Unmarried adults pitch in with their parents more than their married siblings do, they help their neighbours more frequently than married counterparts do and they have more friends – and treat them better than marrieds do.
Unmarried women are the most likely to pitch in with their aging mothers and fathers: “While 68 per cent of married women give help to their parents, 84 per cent of the never married provide such care.” Never-married men help plenty too: 67 per cent versus just 38 per cent of husbands.
Unmarried women gab on the phone more with parents and siblings more than wives do, but the difference is “especially dramatic for men,” Dr. Gerstel writes. “While many husbands rely on wives to call their relatives, men without wives make the connection themselves.”

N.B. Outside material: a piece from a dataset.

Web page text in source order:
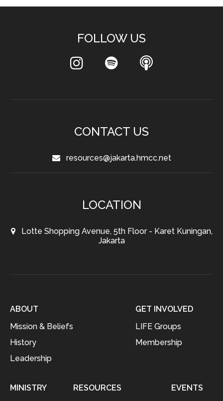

Singles are also more available to their siblings, “often playing important roles in the lives of their brothers and sisters as well as their nieces and nephews.”
And it’s not because they don’t have a brood of their own to contend with.
“It’s not children, it’s marriage that matters,” Dr. Gerstel said. “The childless married have significantly lower contacts and community involvement than singles without children. … Marriage is very demanding.”
Aside from being familial dyamos, one in five American singles volunteers for community efforts such as serving food and charity fundraising, while marrieds are more likely to offer their time to activities their kids are involved with. Singles are also more politically engaged: Never-married women are more likely than wives to sign petitions and join political gatherings.
Marrieds are too busy hosting dinner parties, watching rom coms and bickering, presumably.